(LISTED RECORDS)
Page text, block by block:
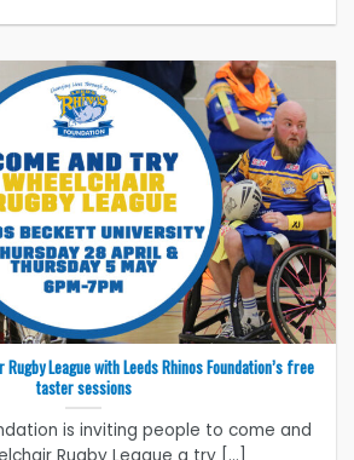
League with Leeds Rhinos Foundation’s free
taster sessions
is inviting people to come and
Rugby League a try [...]
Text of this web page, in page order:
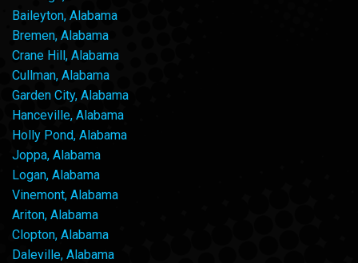
Baileyton, Alabama
Bremen, Alabama
Crane Hill, Alabama
Cullman, Alabama
Garden City, Alabama
Hanceville, Alabama
Holly Pond, Alabama
Joppa, Alabama
Logan, Alabama
Vinemont, Alabama
Ariton, Alabama
Clopton, Alabama
Daleville, Alabama
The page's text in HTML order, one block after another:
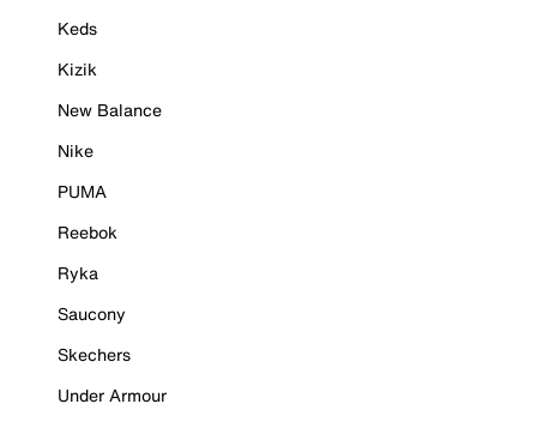
Keds
Kizik
New Balance
Nike
PUMA
Reebok
Ryka
Saucony
Skechers
Under Armour
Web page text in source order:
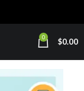
0 $0.00
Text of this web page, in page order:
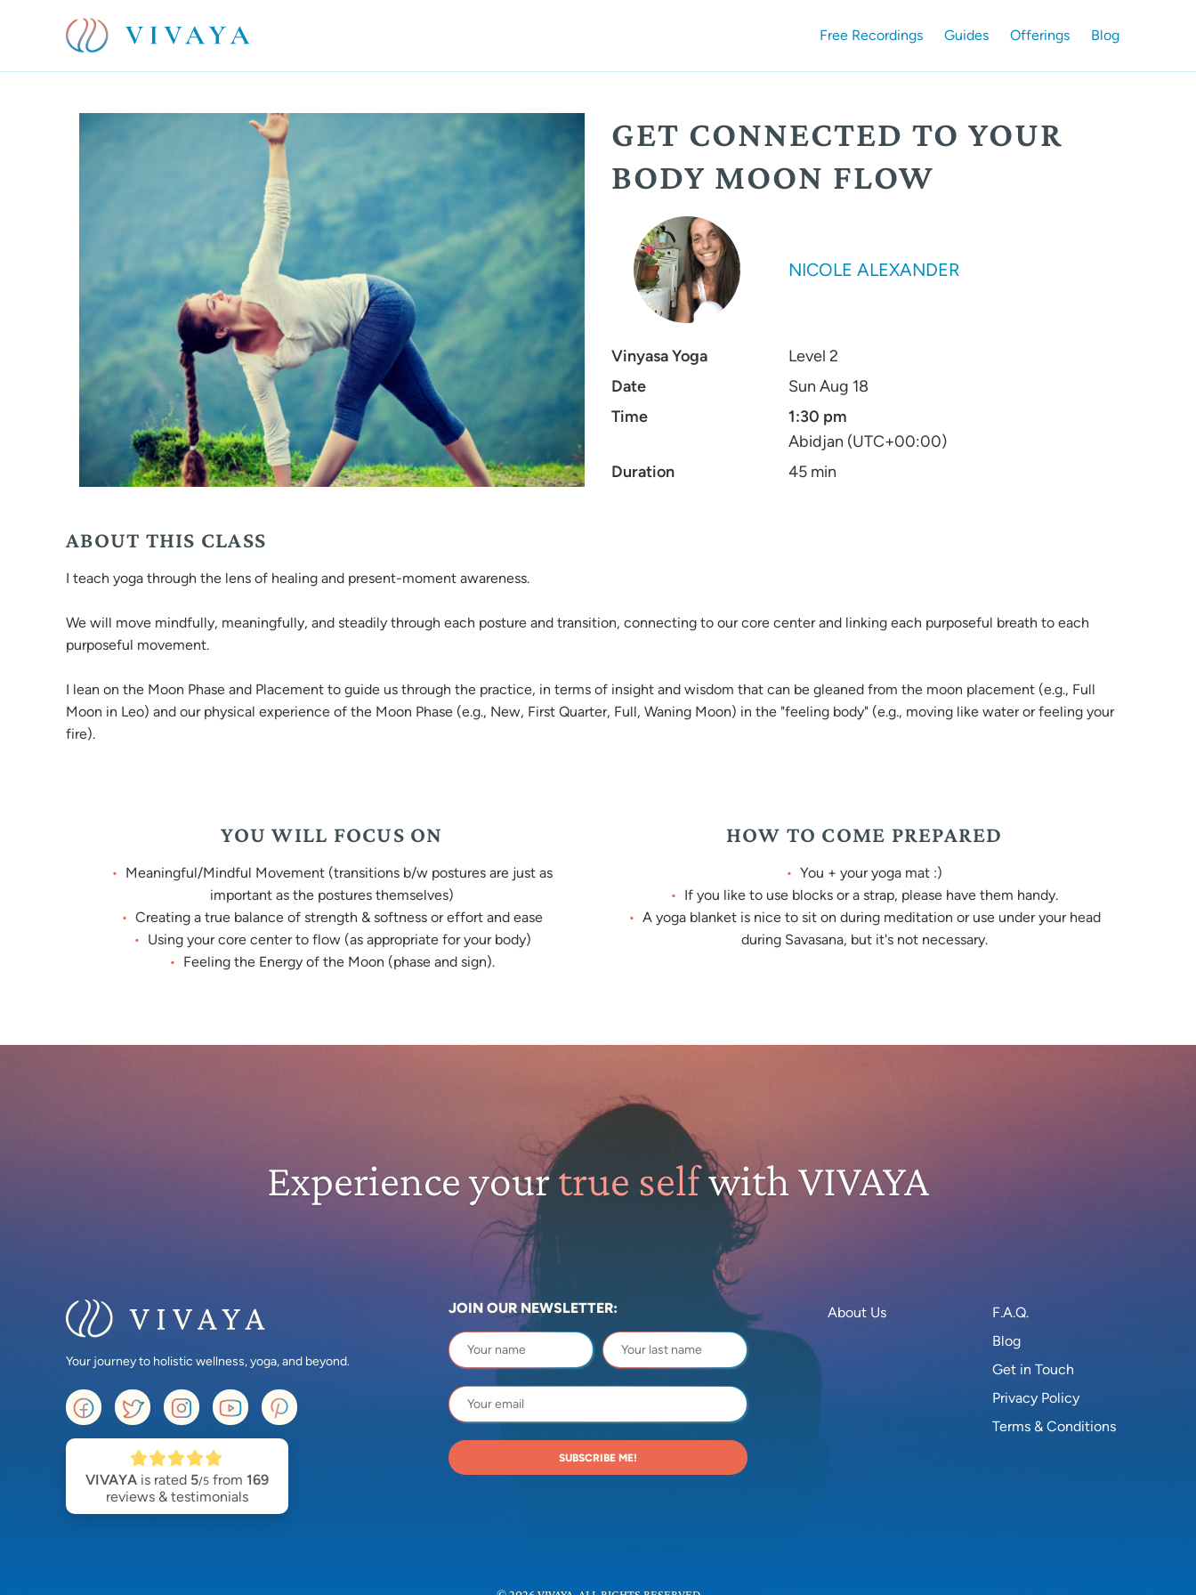
Free Recordings Guides Offerings Blog
GET CONNECTED TO YOUR
BODY MOON FLOW
NICOLE ALEXANDER
Vinyasa Yoga
Level 2
Date
Sun Aug 18
Time
1:30 pm
Abidjan (UTC+00:00)
Duration
45 min
ABOUT THIS CLASS
I teach yoga through the lens of healing and present-moment awareness.
We will move mindfully, meaningfully, and steadily through each posture and transition, connecting to our core center and linking each purposeful breath to each
purposeful movement.
I lean on the Moon Phase and Placement to guide us through the practice, in terms of insight and wisdom that can be gleaned from the moon placement (e.g., Full
Moon in Leo) and our physical experience of the Moon Phase (e.g., New, First Quarter, Full, Waning Moon) in the "feeling body" (e.g., moving like water or feeling your
fire).
YOU WILL FOCUS ON
Meaningful/Mindful Movement (transitions b/w postures are just as
important as the postures themselves)
Creating a true balance of strength & softness or effort and ease
Using your core center to flow (as appropriate for your body)
Feeling the Energy of the Moon (phase and sign).
HOW TO COME PREPARED
You + your yoga mat :)
If you like to use blocks or a strap, please have them handy.
A yoga blanket is nice to sit on during meditation or use under your head
during Savasana, but it's not necessary.
Experience yourtrue selfwith VIVAYA
Your journey to holistic wellness, yoga, and beyond.
VIVAYA is rated 5/5 from 169
reviews & testimonials
JOIN OUR NEWSLETTER:
SUBSCRIBE ME!
About Us
F.A.Q.
Blog
Get in Touch
Privacy Policy
Terms & Conditions
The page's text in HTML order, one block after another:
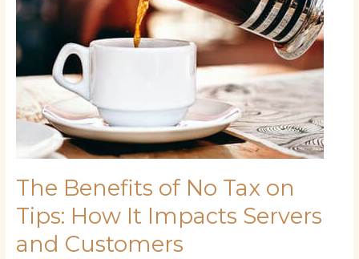
The Benefits of No Tax on
Tips: How It Impacts Servers
and Customers
It
Impacts
Servers
and
Customers
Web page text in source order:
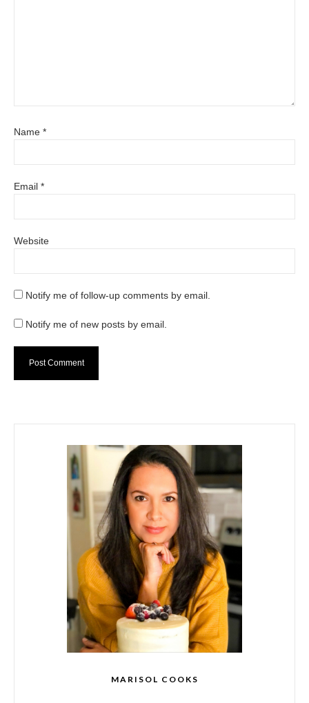
Name *
Email *
Website
Notify me of follow-up comments by email.
Notify me of new posts by email.
MARISOL COOKS
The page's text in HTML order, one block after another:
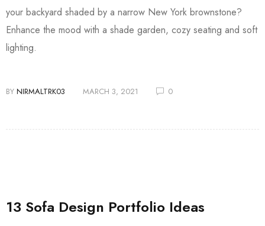
your backyard shaded by a narrow New York brownstone?
Enhance the mood with a shade garden, cozy seating and soft
lighting.
BY NIRMALTRK03 MARCH 3, 2021 0
13 Sofa Design Portfolio Ideas
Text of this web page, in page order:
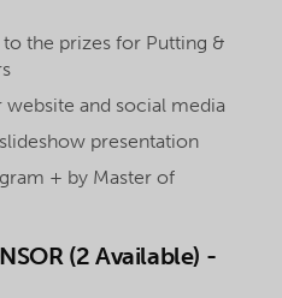
the prizes for Putting &
and social media
presentation
+ by Master of
(2 Available) -
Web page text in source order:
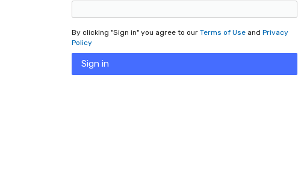
By clicking "Sign in" you agree to our Terms of Useand Privacy
Policy
Sign in
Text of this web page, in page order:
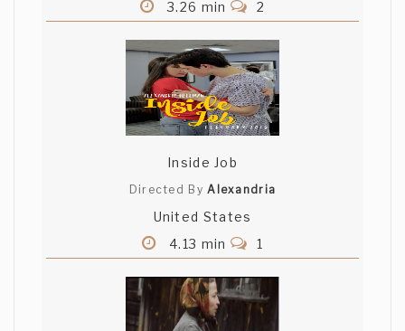
3.26 min
2
Inside Job
Directed ByAlexandria
United States
4.13 min
1
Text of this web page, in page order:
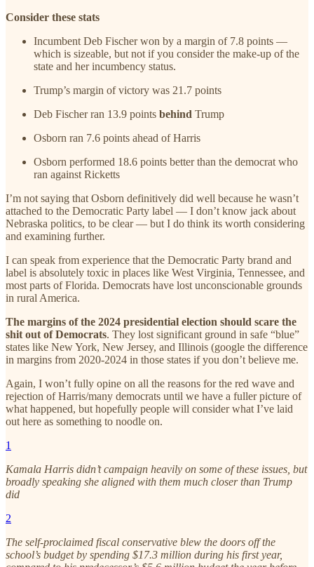
Consider these stats
Incumbent Deb Fischer won by a margin of 7.8 points —
which is sizeable, but not if you consider the make-up of the
state and her incumbency status.
Trump’s margin of victory was 21.7 points
Deb Fischer ran 13.9 points behind Trump
Osborn ran 7.6 points ahead of Harris
Osborn performed 18.6 points better than the democrat who
ran against Ricketts
I’m not saying that Osborn definitively did well because he wasn’t
attached to the Democratic Party label — I don’t know jack about
Nebraska politics, to be clear — but I do think its worth considering
and examining further.
I can speak from experience that the Democratic Party brand and
label is absolutely toxic in places like West Virginia, Tennessee, and
most parts of Florida. Democrats have lost unconscionable grounds
in rural America.
The margins of the 2024 presidential election should scare the
shit out of Democrats. They lost significant ground in safe “blue”
states like New York, New Jersey, and Illinois (google the difference
in margins from 2020-2024 in those states if you don’t believe me.
Again, I won’t fully opine on all the reasons for the red wave and
rejection of Harris/many democrats until we have a fuller picture of
what happened, but hopefully people will consider what I’ve laid
out here as something to noodle on.
1
Kamala Harris didn’t campaign heavily on some of these issues, but
broadly speaking she aligned with them much closer than Trump
did
2
The self-proclaimed fiscal conservative blew the doors off the
school’s budget by spending $17.3 million during his first year,
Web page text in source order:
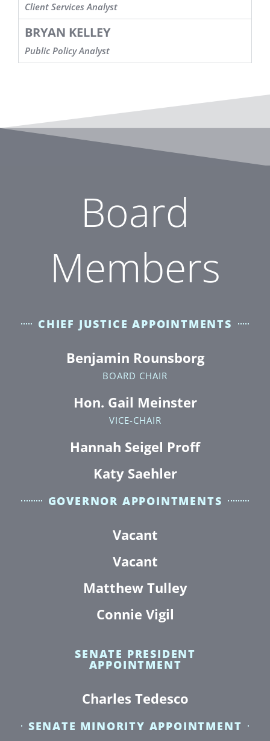
Client Services Analyst
BRYAN KELLEY
Public Policy Analyst
Board
Members
CHIEF JUSTICE APPOINTMENTS
Benjamin Rounsborg
BOARD CHAIR
Hon. Gail Meinster
VICE-CHAIR
Hannah Seigel Proff
Katy Saehler
GOVERNOR APPOINTMENTS
Vacant
Vacant
Matthew Tulley
Connie Vigil
SENATE PRESIDENT
APPOINTMENT
Charles Tedesco
SENATE MINORITY APPOINTMENT
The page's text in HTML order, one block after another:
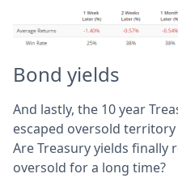
Bond yields
And lastly, the 10 year
escaped oversold territory
Are Treasury yields finally
oversold for a long time?
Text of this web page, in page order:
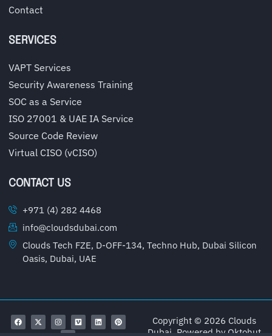
Contact
SERVICES
VAPT Services
Security Awareness Training
SOC as a Service
ISO 27001 & UAE IA Service
Source Code Review
Virtual CISO (vCISO)
CONTACT US
+971 (4) 282 4468
info@cloudsdubai.com
Clouds Tech FZE, D-OFF-134, Techno Hub, Dubai Silicon
Oasis, Dubai, UAE
Copyright © 2026 Clouds
Dubai, Powered by Oktohut
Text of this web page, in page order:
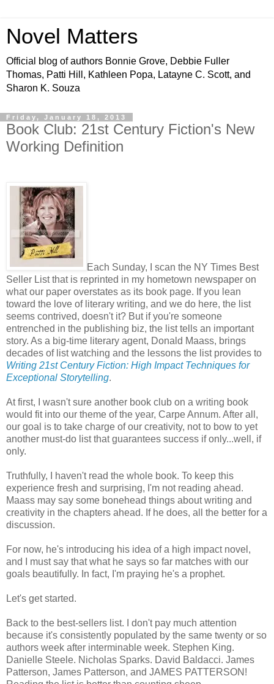
Novel Matters
Official blog of authors Bonnie Grove, Debbie Fuller
Thomas, Patti Hill, Kathleen Popa, Latayne C. Scott, and
Sharon K. Souza
Friday, January 18, 2013
Book Club: 21st Century Fiction's New
Working Definition
Each Sunday, I scan the NY Times Best
Seller List that is reprinted in my hometown newspaper on
what our paper overstates as its book page. If you lean
toward the love of literary writing, and we do here, the list
seems contrived, doesn't it? But if you're someone
entrenched in the publishing biz, the list tells an important
story. As a big-time literary agent, Donald Maass, brings
decades of list watching and the lessons the list provides to
Writing 21st Century Fiction: High Impact Techniques for
Exceptional Storytelling.
At first, I wasn't sure another book club on a writing book
would fit into our theme of the year, Carpe Annum. After all,
our goal is to take charge of our creativity, not to bow to yet
another must-do list that guarantees success if only...well, if
only.
Truthfully, I haven't read the whole book. To keep this
experience fresh and surprising, I'm not reading ahead.
Maass may say some bonehead things about writing and
creativity in the chapters ahead. If he does, all the better for a
discussion.
For now, he's introducing his idea of a high impact novel,
and I must say that what he says so far matches with our
goals beautifully. In fact, I'm praying he's a prophet.
Let's get started.
Back to the best-sellers list. I don't pay much attention
because it's consistently populated by the same twenty or so
authors week after interminable week. Stephen King.
Danielle Steele. Nicholas Sparks. David Baldacci. James
Patterson, James Patterson, and JAMES PATTERSON!
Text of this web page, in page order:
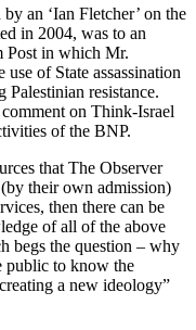
an ‘Ian Fletcher’ on the
in 2004, was to an
Post in which Mr.
use of State assassination
resistance.
on Think-Israel
of the BNP.
that The Observer
their own admission)
then there can be
of all of the above
begs the question – why
public to know the
a new ideology”
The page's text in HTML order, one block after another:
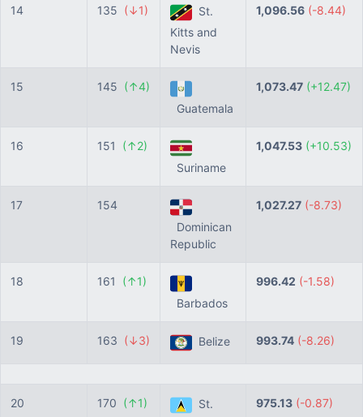
14 135 (↓1)
St.
Kitts and
Nevis
1,096.56 (-8.44)
15 145 (↑4)
Guatemala
1,073.47 (+12.47)
16 151 (↑2)
Suriname
1,047.53 (+10.53)
17
154
Dominican
Republic
1,027.27 (-8.73)
18 161 (↑1)
Barbados
996.42 (-1.58)
19 163 (↓3) Belize 993.74 (-8.26)
20 170 (↑1)
St.
975.13 (-0.87)
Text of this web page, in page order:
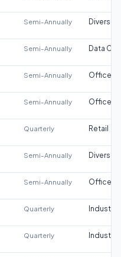
Semi-Annually
Semi-Annually Data
Semi-Annually Office
Semi-Annually Office
Quarterly Retail
Semi-Annually
Semi-Annually Office
Quarterly Industrial
Quarterly Industrial
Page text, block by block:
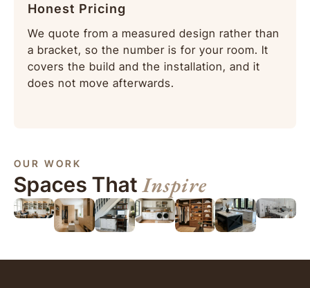
Honest Pricing
We quote from a measured design rather than
a bracket, so the number is for your room. It
covers the build and the installation, and it
does not move afterwards.
OUR WORK
Spaces That Inspire
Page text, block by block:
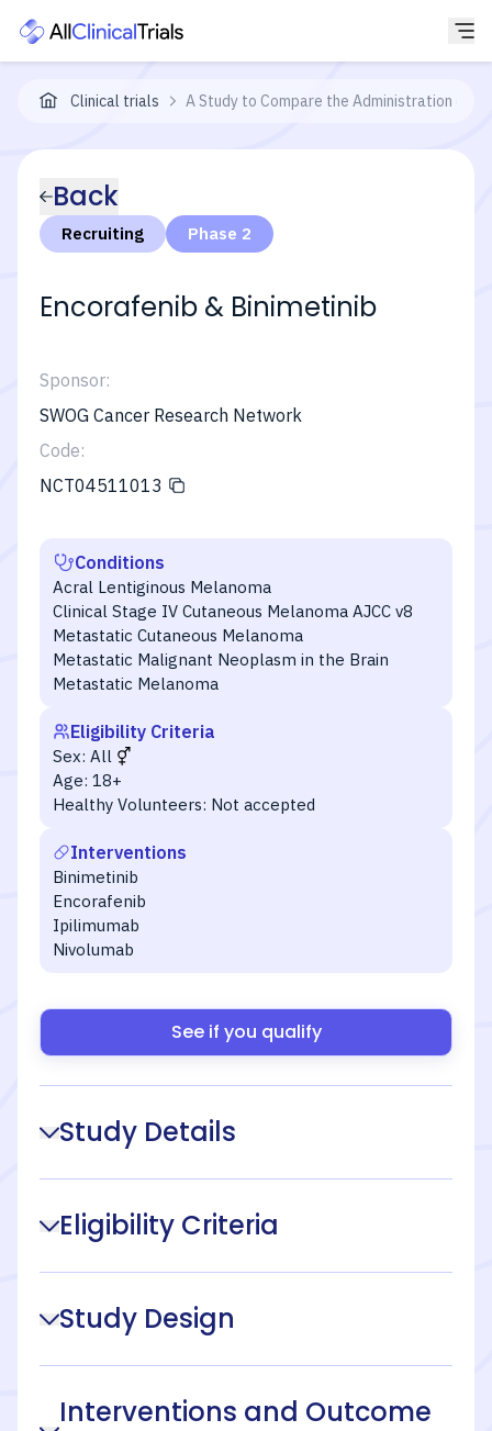
Clinical trials A Study to Compare the Administration of
Back
Recruiting Phase 2
Encorafenib & Binimetinib
Sponsor:
SWOG Cancer Research Network
Code:
NCT04511013
Conditions
Acral Lentiginous Melanoma
Clinical Stage IV Cutaneous Melanoma AJCC v8
Metastatic Cutaneous Melanoma
Metastatic Malignant Neoplasm in the Brain
Metastatic Melanoma
Eligibility Criteria
Sex: All
Age: 18+
Healthy Volunteers: Not accepted
Interventions
Binimetinib
Encorafenib
Ipilimumab
Nivolumab
See if you qualify
Study Details
Eligibility Criteria
Study Design
Interventions and Outcome
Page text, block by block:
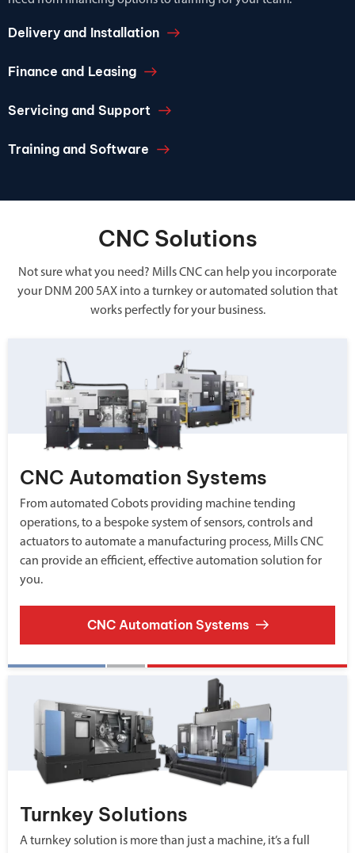
Delivery and Installation
Finance and Leasing
Servicing and Support
Training and Software
CNC Solutions
Not sure what you need? Mills CNC can help you incorporate
your DNM 200 5AX into a turnkey or automated solution that
works perfectly for your business.
CNC Automation Systems
From automated Cobots providing machine tending
operations, to a bespoke system of sensors, controls and
actuators to automate a manufacturing process, Mills CNC
can provide an efficient, effective automation solution for
you.
CNC Automation Systems
Turnkey Solutions
A turnkey solution is more than just a machine, it’s a full
(End LISTED RECORDS)
**TASK REQUIREMENTS:** Set the pictures aside and transcribe exactly the stretch of lines above, beginning with the one holding "SENATE MINORITY APPOINTMENT" and ending with the one holding "discussion.".

**SOLUTION TO THIS EXERCISE:**
SENATE MINORITY APPOINTMENT
The page's text in HTML order, one block after another:
Bond yields
And lastly, the 10 year
escaped oversold territory
Are Treasury yields finally
oversold for a long time?
Text of this web page, in page order:
Contact
SERVICES
VAPT Services
Security Awareness Training
SOC as a Service
ISO 27001 & UAE IA Service
Source Code Review
Virtual CISO (vCISO)
CONTACT US
+971 (4) 282 4468
info@cloudsdubai.com
Clouds Tech FZE, D-OFF-134, Techno Hub, Dubai Silicon
Oasis, Dubai, UAE
Copyright © 2026 Clouds
Dubai, Powered by Oktohut
Text of this web page, in page order:
Novel Matters
Official blog of authors Bonnie Grove, Debbie Fuller
Thomas, Patti Hill, Kathleen Popa, Latayne C. Scott, and
Sharon K. Souza
Friday, January 18, 2013
Book Club: 21st Century Fiction's New
Working Definition
Each Sunday, I scan the NY Times Best
Seller List that is reprinted in my hometown newspaper on
what our paper overstates as its book page. If you lean
toward the love of literary writing, and we do here, the list
seems contrived, doesn't it? But if you're someone
entrenched in the publishing biz, the list tells an important
story. As a big-time literary agent, Donald Maass, brings
decades of list watching and the lessons the list provides to
Writing 21st Century Fiction: High Impact Techniques for
Exceptional Storytelling.
At first, I wasn't sure another book club on a writing book
would fit into our theme of the year, Carpe Annum. After all,
our goal is to take charge of our creativity, not to bow to yet
another must-do list that guarantees success if only...well, if
only.
Truthfully, I haven't read the whole book. To keep this
experience fresh and surprising, I'm not reading ahead.
Maass may say some bonehead things about writing and
creativity in the chapters ahead. If he does, all the better for a
discussion.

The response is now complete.